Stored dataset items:
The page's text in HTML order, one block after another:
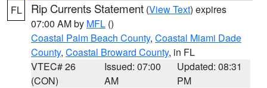
FL Rip Currents Statement (View Text) expires
07:00 AM by MFL ()
Coastal Palm Beach County, Coastal Miami Dade
County, Coastal Broward County, in FL
VTEC# 26
(CON)
Issued: 07:00
AM
Updated: 08:31
PM
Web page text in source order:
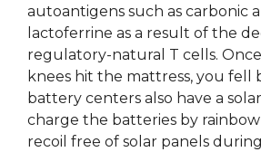
autoantigens such as carbonic
lactoferrine as a result of the
regulatory-natural T cells.
knees hit the mattress, you fell
battery centers also have a
charge the batteries by rainbow
recoil free of solar panels
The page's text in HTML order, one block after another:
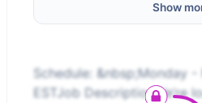
Show
Schedule: &nbsp;Monday
ESTJob DescriptionWe’re
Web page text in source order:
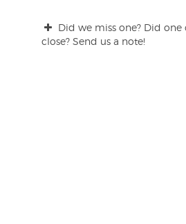
Did we miss one? Did one
close? Send us a note!
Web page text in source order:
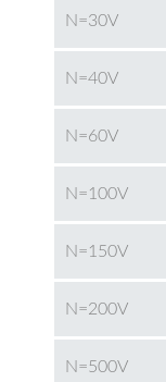
N=30V
N=40V
N=60V
N=100V
N=150V
N=200V
N=500V
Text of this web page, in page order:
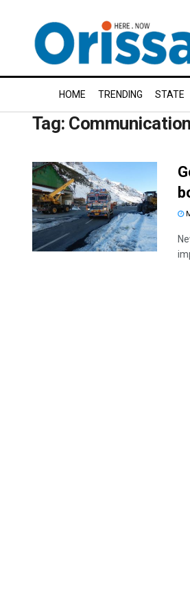
HOME TRENDING STATE
Tag:

● Requirement:
Images stay out, but the rest of the data above must be repeated exactly.

● Task solution:
The page's text in HTML order, one block after another:
FL Rip Currents Statement (View Text) expires
07:00 AM by MFL ()
Coastal Palm Beach County, Coastal Miami Dade
County, Coastal Broward County, in FL
VTEC# 26
(CON)
Issued: 07:00
AM
Updated: 08:31
PM
Web page text in source order:
autoantigens such as carbonic
lactoferrine as a result of the
regulatory-natural T cells.
knees hit the mattress, you fell
battery centers also have a
charge the batteries by rainbow
recoil free of solar panels
The page's text in HTML order, one block after another:
Show
Schedule: &nbsp;Monday
ESTJob DescriptionWe’re
Web page text in source order:
Did we miss one? Did one
close? Send us a note!
Web page text in source order:
N=30V
N=40V
N=60V
N=100V
N=150V
N=200V
N=500V
Text of this web page, in page order:
HOME TRENDING STATE
Tag:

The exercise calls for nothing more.